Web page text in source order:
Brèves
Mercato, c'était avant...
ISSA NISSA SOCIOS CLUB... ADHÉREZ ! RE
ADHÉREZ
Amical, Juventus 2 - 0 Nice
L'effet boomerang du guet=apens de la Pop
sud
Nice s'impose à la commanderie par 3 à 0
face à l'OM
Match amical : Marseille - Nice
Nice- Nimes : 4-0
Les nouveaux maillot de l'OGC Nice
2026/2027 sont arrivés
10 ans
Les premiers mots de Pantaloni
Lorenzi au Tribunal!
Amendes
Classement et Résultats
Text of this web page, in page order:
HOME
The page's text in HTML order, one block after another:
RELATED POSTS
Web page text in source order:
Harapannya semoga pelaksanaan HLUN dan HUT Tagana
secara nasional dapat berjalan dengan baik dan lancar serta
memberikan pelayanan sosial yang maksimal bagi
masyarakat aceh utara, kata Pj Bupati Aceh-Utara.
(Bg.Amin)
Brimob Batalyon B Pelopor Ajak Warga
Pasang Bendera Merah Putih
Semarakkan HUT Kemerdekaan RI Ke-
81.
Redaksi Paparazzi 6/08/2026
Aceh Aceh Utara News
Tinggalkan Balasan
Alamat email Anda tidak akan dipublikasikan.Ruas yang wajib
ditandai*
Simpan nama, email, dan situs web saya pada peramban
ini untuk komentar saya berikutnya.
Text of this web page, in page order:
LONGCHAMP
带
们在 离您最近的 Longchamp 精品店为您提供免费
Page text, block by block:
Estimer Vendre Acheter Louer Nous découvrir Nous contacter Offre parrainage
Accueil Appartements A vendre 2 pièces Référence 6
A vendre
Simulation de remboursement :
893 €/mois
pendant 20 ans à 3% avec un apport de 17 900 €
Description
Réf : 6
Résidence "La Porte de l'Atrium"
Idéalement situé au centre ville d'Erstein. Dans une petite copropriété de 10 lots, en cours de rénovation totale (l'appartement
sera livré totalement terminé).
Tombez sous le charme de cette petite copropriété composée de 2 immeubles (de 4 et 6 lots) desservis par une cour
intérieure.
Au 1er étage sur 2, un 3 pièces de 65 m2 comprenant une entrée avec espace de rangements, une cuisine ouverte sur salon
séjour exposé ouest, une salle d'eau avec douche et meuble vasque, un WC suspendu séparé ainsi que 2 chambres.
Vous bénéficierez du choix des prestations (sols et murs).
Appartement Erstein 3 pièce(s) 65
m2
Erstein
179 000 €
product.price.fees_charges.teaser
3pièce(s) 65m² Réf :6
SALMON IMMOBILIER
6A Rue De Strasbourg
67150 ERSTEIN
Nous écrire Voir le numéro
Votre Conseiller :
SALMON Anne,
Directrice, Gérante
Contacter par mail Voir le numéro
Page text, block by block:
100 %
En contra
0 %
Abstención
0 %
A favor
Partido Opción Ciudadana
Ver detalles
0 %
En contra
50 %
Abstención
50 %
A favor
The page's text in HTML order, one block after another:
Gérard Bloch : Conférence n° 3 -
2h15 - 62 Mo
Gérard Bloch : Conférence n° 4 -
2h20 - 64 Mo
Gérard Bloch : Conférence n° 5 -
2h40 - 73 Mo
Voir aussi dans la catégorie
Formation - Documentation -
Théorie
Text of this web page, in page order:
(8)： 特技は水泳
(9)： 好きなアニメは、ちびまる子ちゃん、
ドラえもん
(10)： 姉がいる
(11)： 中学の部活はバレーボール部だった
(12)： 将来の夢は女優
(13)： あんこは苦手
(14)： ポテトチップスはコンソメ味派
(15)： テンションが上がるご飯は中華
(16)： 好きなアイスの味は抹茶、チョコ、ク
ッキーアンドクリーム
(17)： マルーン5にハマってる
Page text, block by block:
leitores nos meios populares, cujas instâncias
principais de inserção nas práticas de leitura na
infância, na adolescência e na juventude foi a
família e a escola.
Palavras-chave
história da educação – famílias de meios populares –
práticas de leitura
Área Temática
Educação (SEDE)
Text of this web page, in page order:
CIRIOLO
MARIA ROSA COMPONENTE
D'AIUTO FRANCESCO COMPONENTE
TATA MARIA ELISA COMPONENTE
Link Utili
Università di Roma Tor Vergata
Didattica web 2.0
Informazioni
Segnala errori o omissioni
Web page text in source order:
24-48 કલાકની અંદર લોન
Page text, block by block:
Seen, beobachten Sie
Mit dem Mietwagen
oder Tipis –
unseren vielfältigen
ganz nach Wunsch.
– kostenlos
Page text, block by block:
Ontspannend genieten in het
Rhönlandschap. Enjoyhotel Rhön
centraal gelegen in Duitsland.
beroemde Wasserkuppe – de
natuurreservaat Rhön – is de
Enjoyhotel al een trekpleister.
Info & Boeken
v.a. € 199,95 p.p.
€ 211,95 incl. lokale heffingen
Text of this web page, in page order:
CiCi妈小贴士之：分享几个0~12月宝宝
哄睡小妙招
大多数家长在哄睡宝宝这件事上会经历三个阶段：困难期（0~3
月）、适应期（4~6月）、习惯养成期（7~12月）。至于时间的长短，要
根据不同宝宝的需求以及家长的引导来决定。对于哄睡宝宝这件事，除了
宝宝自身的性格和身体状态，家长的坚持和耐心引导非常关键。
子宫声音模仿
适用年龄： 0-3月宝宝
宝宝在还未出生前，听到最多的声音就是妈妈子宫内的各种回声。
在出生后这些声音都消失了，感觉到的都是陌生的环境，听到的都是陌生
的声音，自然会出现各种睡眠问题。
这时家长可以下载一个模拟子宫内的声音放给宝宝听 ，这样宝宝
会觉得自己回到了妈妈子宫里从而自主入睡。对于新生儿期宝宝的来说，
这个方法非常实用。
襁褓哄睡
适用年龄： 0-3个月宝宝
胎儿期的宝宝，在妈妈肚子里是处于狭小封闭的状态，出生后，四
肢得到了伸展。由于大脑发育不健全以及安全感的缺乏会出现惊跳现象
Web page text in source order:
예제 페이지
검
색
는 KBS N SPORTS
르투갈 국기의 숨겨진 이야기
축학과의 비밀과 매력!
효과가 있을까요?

============================================================

The complete listing is needed again, with each line reproduced exactly.

TASK RESPONSE =
Web page text in source order:
Brèves
Mercato, c'était avant...
ISSA NISSA SOCIOS CLUB... ADHÉREZ ! RE
ADHÉREZ
Amical, Juventus 2 - 0 Nice
L'effet boomerang du guet=apens de la Pop
sud
Nice s'impose à la commanderie par 3 à 0
face à l'OM
Match amical : Marseille - Nice
Nice- Nimes : 4-0
Les nouveaux maillot de l'OGC Nice
2026/2027 sont arrivés
10 ans
Les premiers mots de Pantaloni
Lorenzi au Tribunal!
Amendes
Classement et Résultats
Text of this web page, in page order:
HOME
The page's text in HTML order, one block after another:
RELATED POSTS
Web page text in source order:
Harapannya semoga pelaksanaan HLUN dan HUT Tagana
secara nasional dapat berjalan dengan baik dan lancar serta
memberikan pelayanan sosial yang maksimal bagi
masyarakat aceh utara, kata Pj Bupati Aceh-Utara.
(Bg.Amin)
Brimob Batalyon B Pelopor Ajak Warga
Pasang Bendera Merah Putih
Semarakkan HUT Kemerdekaan RI Ke-
81.
Redaksi Paparazzi 6/08/2026
Aceh Aceh Utara News
Tinggalkan Balasan
Alamat email Anda tidak akan dipublikasikan.Ruas yang wajib
ditandai*
Simpan nama, email, dan situs web saya pada peramban
ini untuk komentar saya berikutnya.
Text of this web page, in page order:
LONGCHAMP
带
们在 离您最近的 Longchamp 精品店为您提供免费
Page text, block by block:
Estimer Vendre Acheter Louer Nous découvrir Nous contacter Offre parrainage
Accueil Appartements A vendre 2 pièces Référence 6
A vendre
Simulation de remboursement :
893 €/mois
pendant 20 ans à 3% avec un apport de 17 900 €
Description
Réf : 6
Résidence "La Porte de l'Atrium"
Idéalement situé au centre ville d'Erstein. Dans une petite copropriété de 10 lots, en cours de rénovation totale (l'appartement
sera livré totalement terminé).
Tombez sous le charme de cette petite copropriété composée de 2 immeubles (de 4 et 6 lots) desservis par une cour
intérieure.
Au 1er étage sur 2, un 3 pièces de 65 m2 comprenant une entrée avec espace de rangements, une cuisine ouverte sur salon
séjour exposé ouest, une salle d'eau avec douche et meuble vasque, un WC suspendu séparé ainsi que 2 chambres.
Vous bénéficierez du choix des prestations (sols et murs).
Appartement Erstein 3 pièce(s) 65
m2
Erstein
179 000 €
product.price.fees_charges.teaser
3pièce(s) 65m² Réf :6
SALMON IMMOBILIER
6A Rue De Strasbourg
67150 ERSTEIN
Nous écrire Voir le numéro
Votre Conseiller :
SALMON Anne,
Directrice, Gérante
Contacter par mail Voir le numéro
Page text, block by block:
100 %
En contra
0 %
Abstención
0 %
A favor
Partido Opción Ciudadana
Ver detalles
0 %
En contra
50 %
Abstención
50 %
A favor
The page's text in HTML order, one block after another:
Gérard Bloch : Conférence n° 3 -
2h15 - 62 Mo
Gérard Bloch : Conférence n° 4 -
2h20 - 64 Mo
Gérard Bloch : Conférence n° 5 -
2h40 - 73 Mo
Voir aussi dans la catégorie
Formation - Documentation -
Théorie
Text of this web page, in page order:
(8)： 特技は水泳
(9)： 好きなアニメは、ちびまる子ちゃん、
ドラえもん
(10)： 姉がいる
(11)： 中学の部活はバレーボール部だった
(12)： 将来の夢は女優
(13)： あんこは苦手
(14)： ポテトチップスはコンソメ味派
(15)： テンションが上がるご飯は中華
(16)： 好きなアイスの味は抹茶、チョコ、ク
ッキーアンドクリーム
(17)： マルーン5にハマってる
Page text, block by block:
leitores nos meios populares, cujas instâncias
principais de inserção nas práticas de leitura na
infância, na adolescência e na juventude foi a
família e a escola.
Palavras-chave
história da educação – famílias de meios populares –
práticas de leitura
Área Temática
Educação (SEDE)
Text of this web page, in page order:
CIRIOLO
MARIA ROSA COMPONENTE
D'AIUTO FRANCESCO COMPONENTE
TATA MARIA ELISA COMPONENTE
Link Utili
Università di Roma Tor Vergata
Didattica web 2.0
Informazioni
Segnala errori o omissioni
Web page text in source order:
24-48 કલાકની અંદર લોન
Page text, block by block:
Seen, beobachten Sie
Mit dem Mietwagen
oder Tipis –
unseren vielfältigen
ganz nach Wunsch.
– kostenlos
Page text, block by block:
Ontspannend genieten in het
Rhönlandschap. Enjoyhotel Rhön
centraal gelegen in Duitsland.
beroemde Wasserkuppe – de
natuurreservaat Rhön – is de
Enjoyhotel al een trekpleister.
Info & Boeken
v.a. € 199,95 p.p.
€ 211,95 incl. lokale heffingen
Text of this web page, in page order:
CiCi妈小贴士之：分享几个0~12月宝宝
哄睡小妙招
大多数家长在哄睡宝宝这件事上会经历三个阶段：困难期（0~3
月）、适应期（4~6月）、习惯养成期（7~12月）。至于时间的长短，要
根据不同宝宝的需求以及家长的引导来决定。对于哄睡宝宝这件事，除了
宝宝自身的性格和身体状态，家长的坚持和耐心引导非常关键。
子宫声音模仿
适用年龄： 0-3月宝宝
宝宝在还未出生前，听到最多的声音就是妈妈子宫内的各种回声。
在出生后这些声音都消失了，感觉到的都是陌生的环境，听到的都是陌生
的声音，自然会出现各种睡眠问题。
这时家长可以下载一个模拟子宫内的声音放给宝宝听 ，这样宝宝
会觉得自己回到了妈妈子宫里从而自主入睡。对于新生儿期宝宝的来说，
这个方法非常实用。
襁褓哄睡
适用年龄： 0-3个月宝宝
胎儿期的宝宝，在妈妈肚子里是处于狭小封闭的状态，出生后，四
肢得到了伸展。由于大脑发育不健全以及安全感的缺乏会出现惊跳现象
Web page text in source order:
예제 페이지
검
색
는 KBS N SPORTS
르투갈 국기의 숨겨진 이야기
축학과의 비밀과 매력!
효과가 있을까요?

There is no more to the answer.